## What the task requires
Once you reach the line with "reduces our reliance" below, copy each line exactly, stopping after the line with "important therapeutic element", and skip any pictures.

[Dataset records — start]

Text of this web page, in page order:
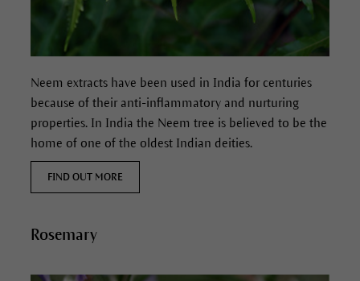
Neem extracts have been used in India for centuries
because of their anti-inflammatory and nurturing
properties. In India the Neem tree is believed to be the
home of one of the oldest Indian deities.
FIND OUT MORE
Rosemary
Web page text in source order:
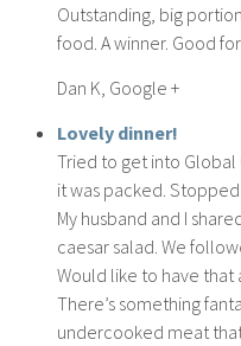
Outstanding, big
food. A winner. Good for
Dan K, Google +
Lovely dinner!
Tried to get into Global
it was packed.
My husband and I
caesar salad. We
Would like to have that
There’s something
undercooked meat
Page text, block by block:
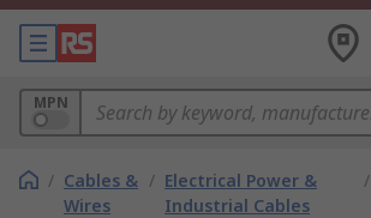
MPN
/ Cables &
Wires
/ Electrical Power &
Industrial Cables
/
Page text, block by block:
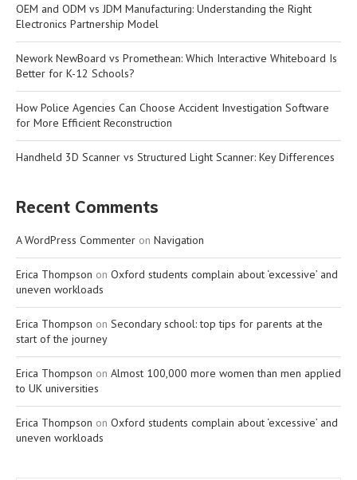
OEM and ODM vs JDM Manufacturing: Understanding the Right
Electronics Partnership Model
Nework NewBoard vs Promethean: Which Interactive Whiteboard Is
Better for K-12 Schools?
How Police Agencies Can Choose Accident Investigation Software
for More Efficient Reconstruction
Handheld 3D Scanner vs Structured Light Scanner: Key Differences
Recent Comments
A WordPress Commenter on Navigation
Erica Thompson on Oxford students complain about ‘excessive’ and
uneven workloads
Erica Thompson on Secondary school: top tips for parents at the
start of the journey
Erica Thompson on Almost 100,000 more women than men applied
to UK universities
Erica Thompson on Oxford students complain about ‘excessive’ and
uneven workloads
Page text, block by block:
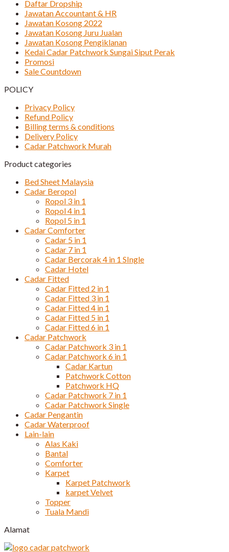
Daftar Dropship
Jawatan Accountant & HR
Jawatan Kosong 2022
Jawatan Kosong Juru Jualan
Jawatan Kosong Pengiklanan
Kedai Cadar Patchwork Sungai Siput Perak
Promosi
Sale Countdown
POLICY
Privacy Policy
Refund Policy
Billing terms & conditions
Delivery Policy
Cadar Patchwork Murah
Product categories
Bed Sheet Malaysia
Cadar Beropol
Ropol 3 in 1
Ropol 4 in 1
Ropol 5 in 1
Cadar Comforter
Cadar 5 in 1
Cadar 7 in 1
Cadar Bercorak 4 in 1 SIngle
Cadar Hotel
Cadar Fitted
Cadar Fitted 2 in 1
Cadar Fitted 3 in 1
Cadar Fitted 4 in 1
Cadar Fitted 5 in 1
Cadar Fitted 6 in 1
Cadar Patchwork
Cadar Patchwork 3 in 1
Cadar Patchwork 6 in 1
Cadar Kartun
Patchwork Cotton
Patchwork HQ
Cadar Patchwork 7 in 1
Cadar Patchwork Single
Cadar Pengantin
Cadar Waterproof
Lain-lain
Alas Kaki
Bantal
Comforter
Karpet
Karpet Patchwork
karpet Velvet
Topper
Tuala Mandi
Alamat
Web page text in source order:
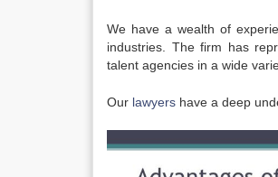
We have a wealth of
industries. The firm has
talent agencies in a wide
Our lawyers have a deep
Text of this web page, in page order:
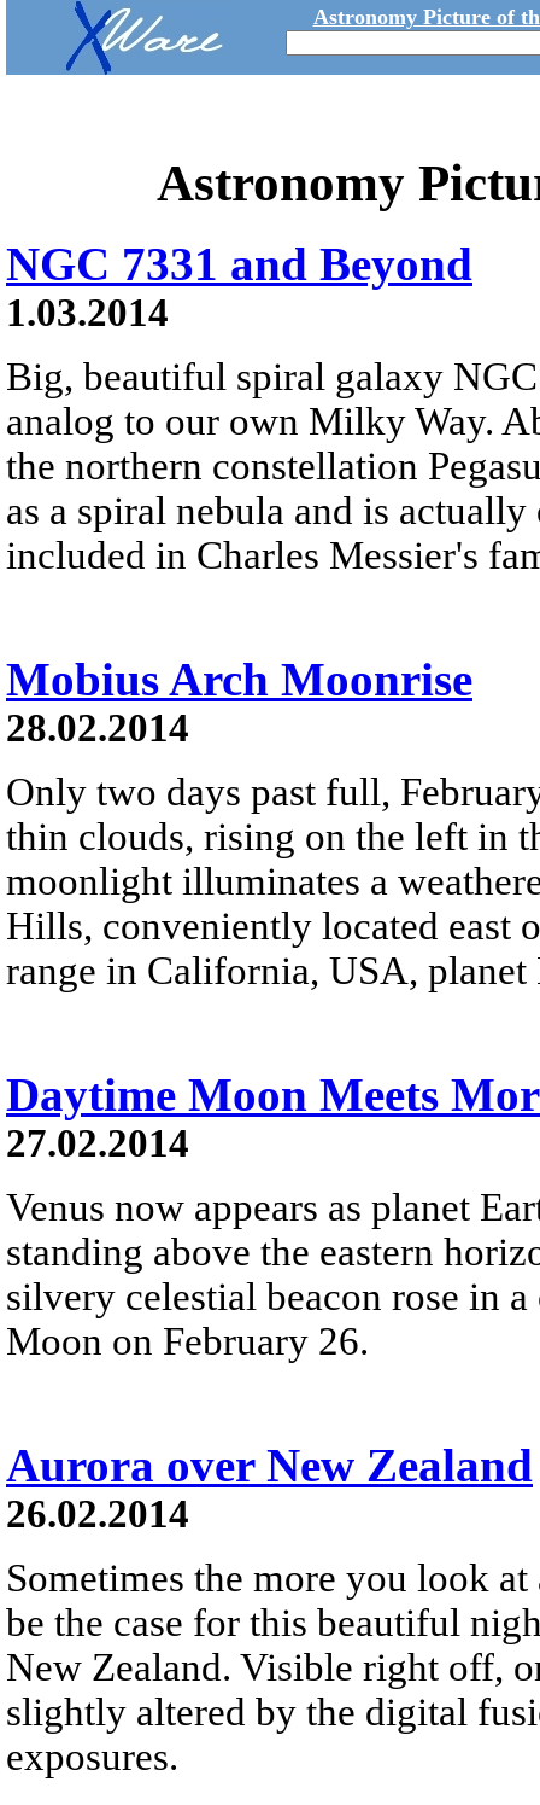
Astronomy Picture of
Astronomy
NGC 7331 and Beyond
1.03.2014
Big, beautiful spiral galaxy
analog to our own Milky Way.
the northern constellation
as a spiral nebula and is
included in Charles Messier's
Mobius Arch Moonrise
28.02.2014
Only two days past full,
thin clouds, rising on the left in
moonlight illuminates a
Hills, conveniently located east
range in California, USA, planet
Daytime Moon Meets
27.02.2014
Venus now appears as planet
standing above the eastern
silvery celestial beacon rose in
Moon on February 26.
Aurora over New Zealand
26.02.2014
Sometimes the more you look
be the case for this beautiful
New Zealand. Visible right off,
slightly altered by the digital
exposures.
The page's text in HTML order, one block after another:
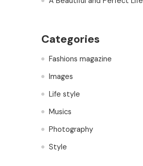
Categories
Fashions magazine
Images
Life style
Musics
Photography
Style
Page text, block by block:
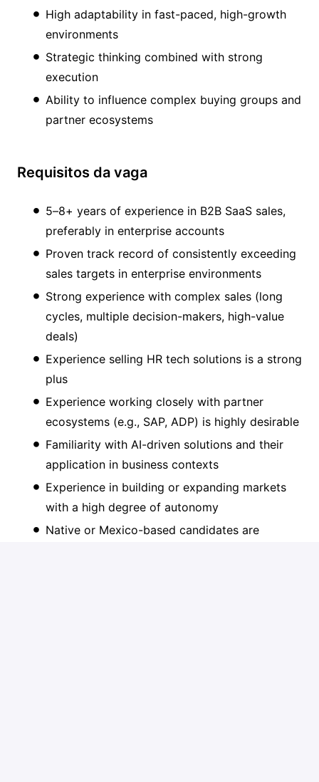
High adaptability in fast-paced, high-growth
environments
Strategic thinking combined with strong
execution
Ability to influence complex buying groups and
partner ecosystems
Requisitos da vaga
5–8+ years of experience in B2B SaaS sales,
preferably in enterprise accounts
Proven track record of consistently exceeding
sales targets in enterprise environments
Strong experience with complex sales (long
cycles, multiple decision-makers, high-value
deals)
Experience selling HR tech solutions is a strong
plus
Experience working closely with partner
ecosystems (e.g., SAP, ADP) is highly desirable
Familiarity with AI-driven solutions and their
application in business contexts
Experience in building or expanding markets
with a high degree of autonomy
Native or Mexico-based candidates are
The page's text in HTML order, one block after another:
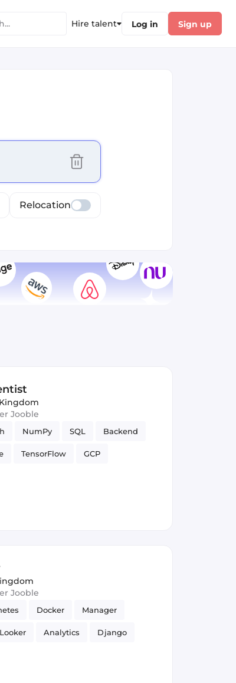
Hire talent Log in Sign up
values
Relocation
Jooble
NumPy SQL Backend
TensorFlow GCP
Jooble
Docker Manager
Looker Analytics Django
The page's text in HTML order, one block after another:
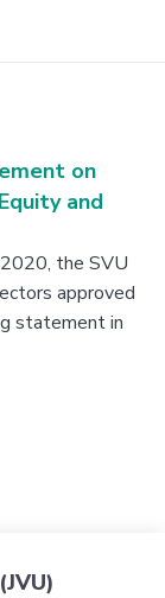
on
and
the SVU
approved
statement in
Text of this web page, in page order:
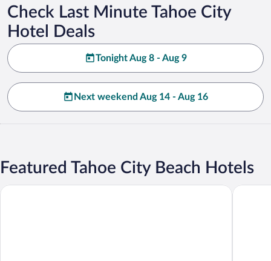
Check Last Minute Tahoe City
Hotel Deals
Tonight Aug 8 - Aug 9
Next weekend Aug 14 - Aug 16
Featured Tahoe City Beach Hotels
Beach Retreat & Lodge at Tahoe 3 Peaks
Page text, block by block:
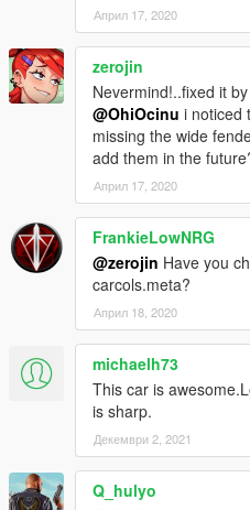
Април 17, 2020
zerojin
Nevermind!..fixed it
@OhiOcinu i noticed
missing the wide
add them in the
Април 17, 2020
FrankieLowNRG
@zerojin Have you
carcols.meta?
Април 18, 2020
michaelh73
This car is
is sharp.
Декември 2, 2021
Q_hulyo
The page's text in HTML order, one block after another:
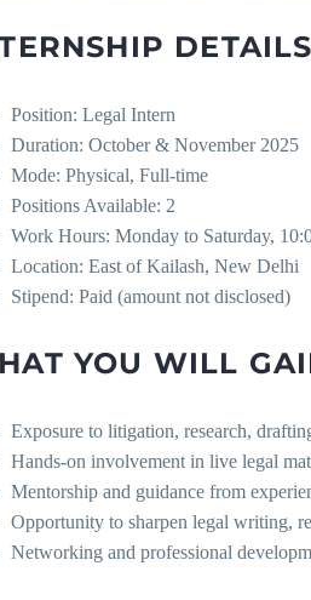
DETAILS
Position: Legal Intern
Duration: October & November 2025
Mode: Physical, Full-time
Positions Available: 2
Work Hours: Monday to Saturday,
Location: East of Kailash, New Delhi
Stipend: Paid (amount not disclosed)
YOU WILL
Exposure to litigation, research,
Hands-on involvement in live legal
Mentorship and guidance from
Opportunity to sharpen legal writing,
Networking and professional
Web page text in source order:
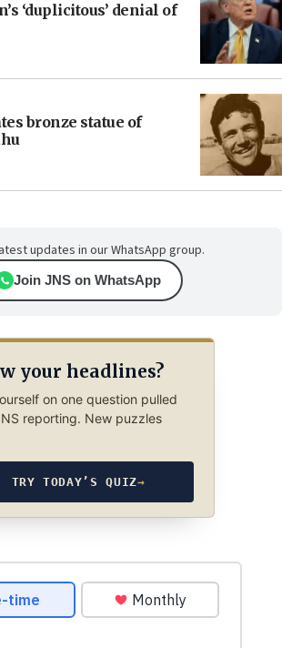
‘duplicitous’ denial of
bronze statue of
updates in our WhatsApp group.
Join JNS on WhatsApp
your headlines?
on one question pulled
reporting. New puzzles
TRY TODAY’S QUIZ→
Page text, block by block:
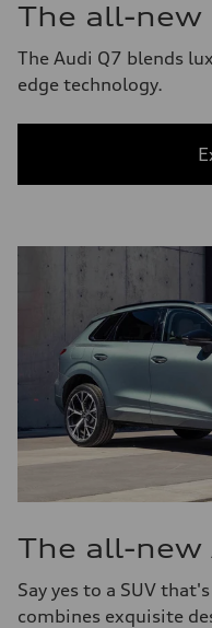
The all-new
The Audi Q7 blends
edge technology.
The all-new
Say yes to a SUV
combines exquisite
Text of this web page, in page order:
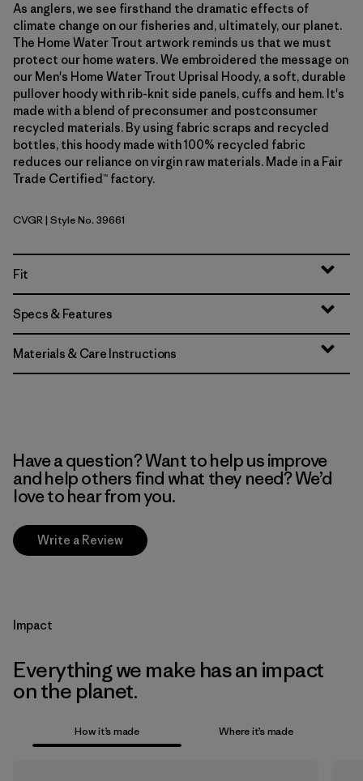
As anglers, we see firsthand the dramatic effects of
climate change on our fisheries and, ultimately, our planet.
The Home Water Trout artwork reminds us that we must
protect our home waters. We embroidered the message on
our Men's Home Water Trout Uprisal Hoody, a soft, durable
pullover hoody with rib-knit side panels, cuffs and hem. It's
made with a blend of preconsumer and postconsumer
recycled materials. By using fabric scraps and recycled
bottles, this hoody made with 100% recycled fabric
reduces our reliance on virgin raw materials. Made in a Fair
Trade Certified™ factory.
Cover Green
CVGR| Style No. 39661
Fit
Specs & Features
Materials & Care Instructions
Have a question? Want to help us improve
and help others find what they need? We’d
love to hear from you.
Write a Review
Impact
Everything we make has an impact
on the planet.
How it’s made Where it’s made
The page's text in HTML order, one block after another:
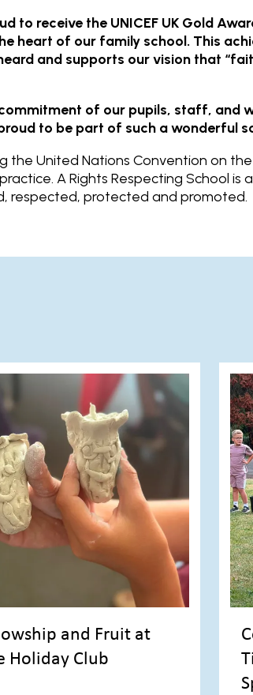
to receive the UNICEF UK Gold
heart of our family school. This
and supports our vision that
of our pupils, staff, and
to be part of such a wonderful
the United Nations Convention on
A Rights Respecting School is
respected, protected and promoted.
and Fruit at
Holiday Club
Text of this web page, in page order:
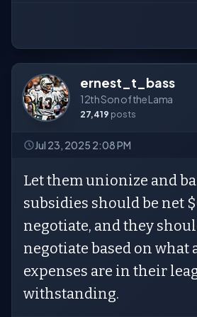
ernest_t_bass
12th Son of the Lama
27,419 posts
Jul 23, 2025 2:08 PM
Let them unionize and
subsidies should be net
negotiate, and they
negotiate based on what
expenses are in their
withstanding.
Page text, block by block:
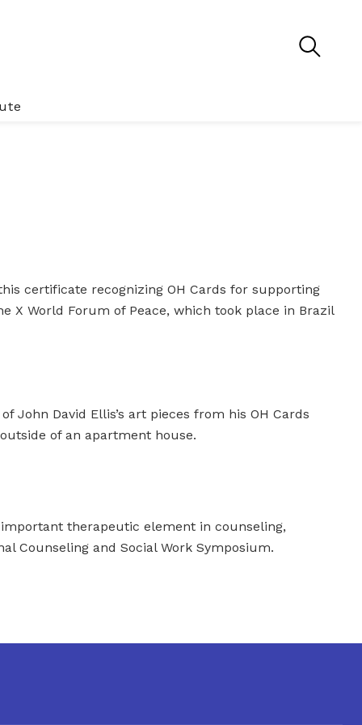
certificate recognizing OH Cards for supporting
X World Forum of Peace, which took place in Brazil
John David Ellis’s art pieces from his OH Cards
of an apartment house.
important therapeutic element in counseling,
Counseling and Social Work Symposium.
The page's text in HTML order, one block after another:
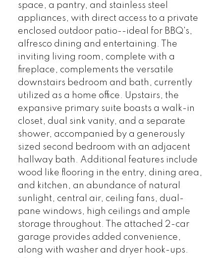
space, a pantry, and stainless steel
appliances, with direct access to a private
enclosed outdoor patio--ideal for BBQ's,
alfresco dining and entertaining. The
inviting living room, complete with a
fireplace, complements the versatile
downstairs bedroom and bath, currently
utilized as a home office. Upstairs, the
expansive primary suite boasts a walk-in
closet, dual sink vanity, and a separate
shower, accompanied by a generously
sized second bedroom with an adjacent
hallway bath. Additional features include
wood like flooring in the entry, dining area,
and kitchen, an abundance of natural
sunlight, central air, ceiling fans, dual-
pane windows, high ceilings and ample
storage throughout. The attached 2-car
garage provides added convenience,
along with washer and dryer hook-ups.
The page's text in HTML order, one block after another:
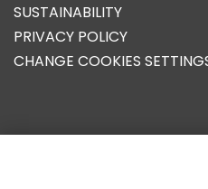
SUSTAINABILITY
PRIVACY POLICY
CHANGE COOKIES
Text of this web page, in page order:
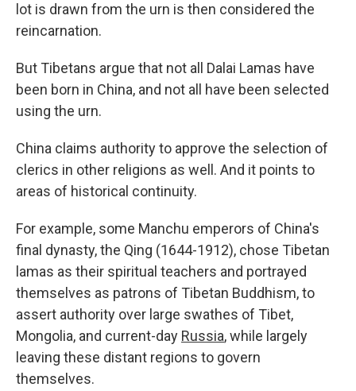
lot is drawn from the urn is then considered the
reincarnation.
But Tibetans argue that not all Dalai Lamas have
been born in China, and not all have been selected
using the urn.
China claims authority to approve the selection of
clerics in other religions as well. And it points to
areas of historical continuity.
For example, some Manchu emperors of China's
final dynasty, the Qing (1644-1912), chose Tibetan
lamas as their spiritual teachers and portrayed
themselves as patrons of Tibetan Buddhism, to
assert authority over large swathes of Tibet,
Mongolia, and current-day Russia, while largely
leaving these distant regions to govern
themselves.
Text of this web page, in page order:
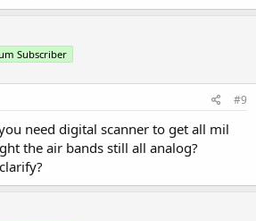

[Dataset records — finish]

## Answer to the problem
reduces our reliance on virgin raw materials. Made in a Fair
Trade Certified™ factory.
Cover Green
CVGR| Style No. 39661
Fit
Specs & Features
Materials & Care Instructions
Have a question? Want to help us improve
and help others find what they need? We’d
love to hear from you.
Write a Review
Impact
Everything we make has an impact
on the planet.
How it’s made Where it’s made
The page's text in HTML order, one block after another:
to receive the UNICEF UK Gold
heart of our family school. This
and supports our vision that
of our pupils, staff, and
to be part of such a wonderful
the United Nations Convention on
A Rights Respecting School is
respected, protected and promoted.
and Fruit at
Holiday Club
Text of this web page, in page order:
ernest_t_bass
12th Son of the Lama
27,419 posts
Jul 23, 2025 2:08 PM
Let them unionize and
subsidies should be net
negotiate, and they
negotiate based on what
expenses are in their
withstanding.
Page text, block by block:
certificate recognizing OH Cards for supporting
X World Forum of Peace, which took place in Brazil
John David Ellis’s art pieces from his OH Cards
of an apartment house.
important therapeutic element in counseling,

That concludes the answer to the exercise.